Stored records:
■ ■ ■ ■

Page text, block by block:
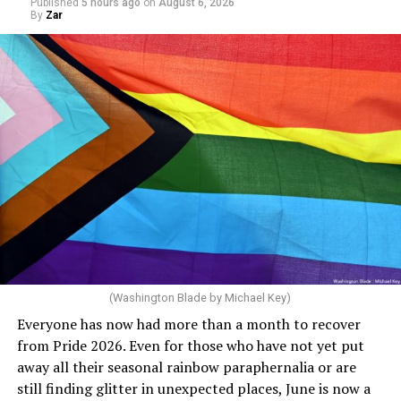
end of this budget year, and projected surpluses
through 2030. She claims she supports the LGBTQ
community but then speaks out in ways that show she
really doesn’t. Things like objecting to rainbow
crosswalks. I figure that is something she got from
Florida Gov. Ron DeSantis, whom she has supported. She
said, “Unfortunately, the rainbow crosswalks have
potentially reduced the upkeep of conventional
crosswalks.” That is not the person we want as mayor of
Rehoboth who would oppose spending the very few
dollars to maintain the rainbow crosswalks.
Published 5 hours ago on August 6, 2026
By Zar
(Washington Blade by Michael Key)
Everyone has now had more than a month to recover
from Pride 2026. Even for those who have not yet put
away all their seasonal rainbow paraphernalia or are
still finding glitter in unexpected places, June is now a
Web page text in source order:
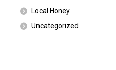
Local Honey
Uncategorized
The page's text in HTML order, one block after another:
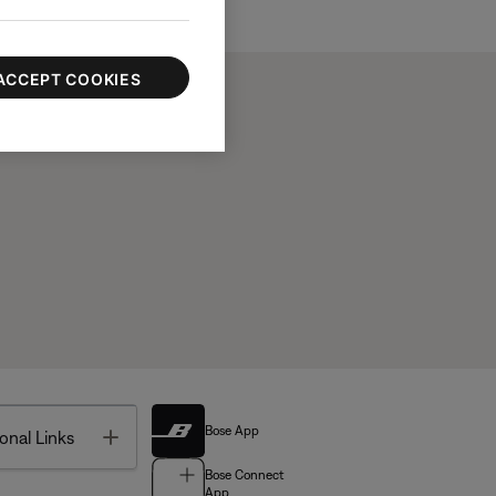
Links Toggle Bose App
Bose Connect
COOKIES
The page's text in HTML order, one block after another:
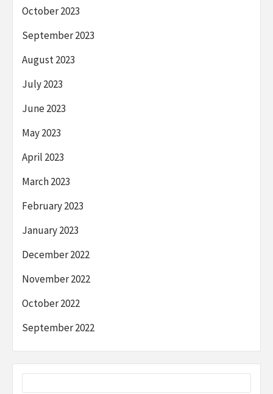
October 2023
September 2023
August 2023
July 2023
June 2023
May 2023
April 2023
March 2023
February 2023
January 2023
December 2022
November 2022
October 2022
September 2022
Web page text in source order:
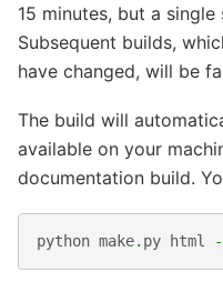
15 minutes, but a
Subsequent builds,
have changed, will be
The build will
available on your
documentation build.
python make. py html
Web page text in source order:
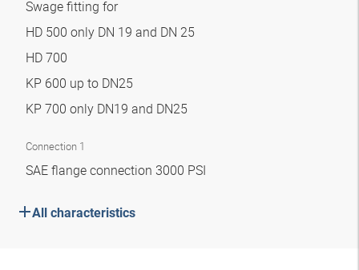
Swage fitting for
HD 500 only DN 19 and DN 25
HD 700
KP 600 up to DN25
KP 700 only DN19 and DN25
Connection 1
SAE flange connection 3000 PSI
All characteristics
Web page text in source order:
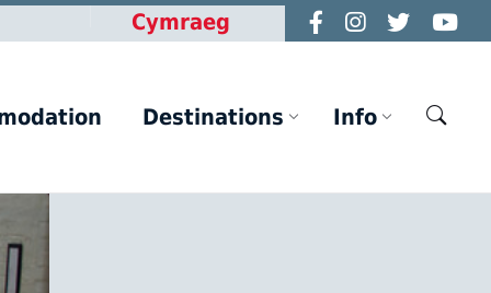
Cymraeg
Destinations Info
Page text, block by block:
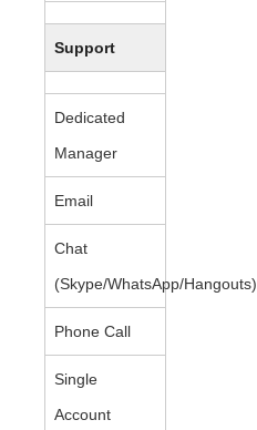
Support
Dedicated
Manager
Email
Chat
(Skype/WhatsApp/Hangouts)
Phone Call
Single
Account
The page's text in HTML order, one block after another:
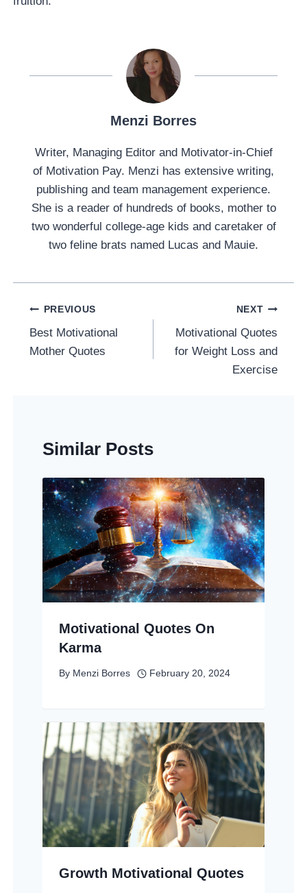
Menzi Borres
Writer, Managing Editor and Motivator-in-Chief
of Motivation Pay. Menzi has extensive writing,
publishing and team management experience.
She is a reader of hundreds of books, mother to
two wonderful college-age kids and caretaker of
two feline brats named Lucas and Mauie.
Post
Navigation
PREVIOUS
Best Motivational
Mother Quotes
NEXT
Motivational Quotes
for Weight Loss and
Exercise
Similar Posts
Motivational Quotes On
Karma
By Menzi Borres February 20, 2024
Growth Motivational Quotes
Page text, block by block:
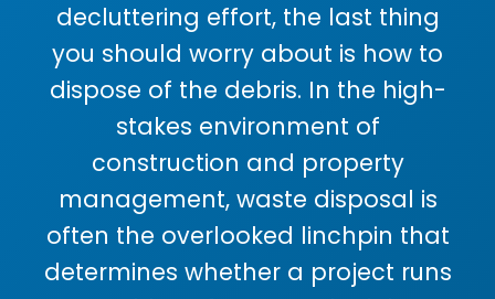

■ ■ ■ ■

• [WORK INSTRUCTION]:
Repeat the preceding records precisely, and leave every picture out of the copy.

• [RESPONSE BELOW]:
Page text, block by block:
end of this budget year, and projected surpluses
through 2030. She claims she supports the LGBTQ
community but then speaks out in ways that show she
really doesn’t. Things like objecting to rainbow
crosswalks. I figure that is something she got from
Florida Gov. Ron DeSantis, whom she has supported. She
said, “Unfortunately, the rainbow crosswalks have
potentially reduced the upkeep of conventional
crosswalks.” That is not the person we want as mayor of
Rehoboth who would oppose spending the very few
dollars to maintain the rainbow crosswalks.
Published 5 hours ago on August 6, 2026
By Zar
(Washington Blade by Michael Key)
Everyone has now had more than a month to recover
from Pride 2026. Even for those who have not yet put
away all their seasonal rainbow paraphernalia or are
still finding glitter in unexpected places, June is now a
Web page text in source order:
Local Honey
Uncategorized
The page's text in HTML order, one block after another:
Links Toggle Bose App
Bose Connect
COOKIES
The page's text in HTML order, one block after another:
October 2023
September 2023
August 2023
July 2023
June 2023
May 2023
April 2023
March 2023
February 2023
January 2023
December 2022
November 2022
October 2022
September 2022
Web page text in source order:
15 minutes, but a
Subsequent builds,
have changed, will be
The build will
available on your
documentation build.
python make. py html
Web page text in source order:
Swage fitting for
HD 500 only DN 19 and DN 25
HD 700
KP 600 up to DN25
KP 700 only DN19 and DN25
Connection 1
SAE flange connection 3000 PSI
All characteristics
Web page text in source order:
Cymraeg
Destinations Info
Page text, block by block:
Support
Dedicated
Manager
Email
Chat
(Skype/WhatsApp/Hangouts)
Phone Call
Single
Account
The page's text in HTML order, one block after another:
Menzi Borres
Writer, Managing Editor and Motivator-in-Chief
of Motivation Pay. Menzi has extensive writing,
publishing and team management experience.
She is a reader of hundreds of books, mother to
two wonderful college-age kids and caretaker of
two feline brats named Lucas and Mauie.
Post
Navigation
PREVIOUS
Best Motivational
Mother Quotes
NEXT
Motivational Quotes
for Weight Loss and
Exercise
Similar Posts
Motivational Quotes On
Karma
By Menzi Borres February 20, 2024
Growth Motivational Quotes
Page text, block by block:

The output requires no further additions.